• Instructions to follow
Please output only the lines that begin at the line with "Number of unique" and run through the end of the entries below, exactly as written. Drop all pictures.

• Data for the task
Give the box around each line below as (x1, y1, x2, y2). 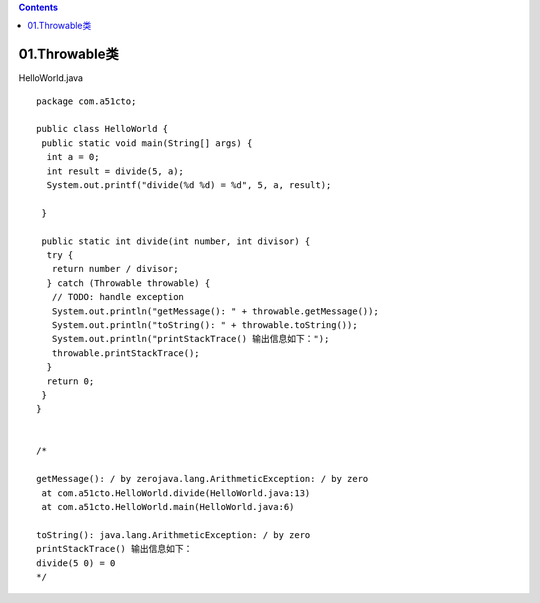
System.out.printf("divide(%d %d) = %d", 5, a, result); (46, 180, 332, 191)
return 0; (46, 375, 95, 387)
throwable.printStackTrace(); (51, 347, 200, 359)
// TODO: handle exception (51, 291, 185, 303)
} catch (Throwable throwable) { (46, 277, 211, 289)
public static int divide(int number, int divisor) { (41, 235, 311, 247)
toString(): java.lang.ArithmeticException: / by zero (36, 529, 311, 540)
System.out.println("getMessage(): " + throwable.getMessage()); (51, 305, 379, 317)
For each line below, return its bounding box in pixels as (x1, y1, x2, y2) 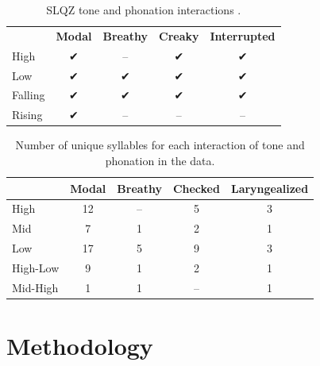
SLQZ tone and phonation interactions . (46, 2, 241, 17)
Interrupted (210, 27, 276, 44)
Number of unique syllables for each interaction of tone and (15, 137, 305, 153)
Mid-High (12, 279, 59, 295)
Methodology (6, 329, 153, 361)
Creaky (159, 27, 199, 44)
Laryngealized (230, 179, 309, 196)
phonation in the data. (105, 152, 215, 168)
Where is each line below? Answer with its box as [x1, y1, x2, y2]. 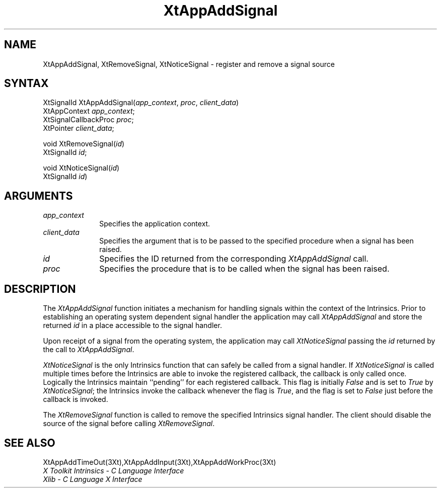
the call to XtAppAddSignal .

• Output of the exercise
Number of unique syllables for each interaction of tone and (15, 137, 305, 153)
Mid-High (12, 279, 59, 295)
Methodology (6, 329, 153, 361)
Creaky (159, 27, 199, 44)
Laryngealized (230, 179, 309, 196)
phonation in the data. (105, 152, 215, 168)
Where is each line below? Answer with its box as [x1, y1, x2, y2]. 
the call to XtAppAddSignal .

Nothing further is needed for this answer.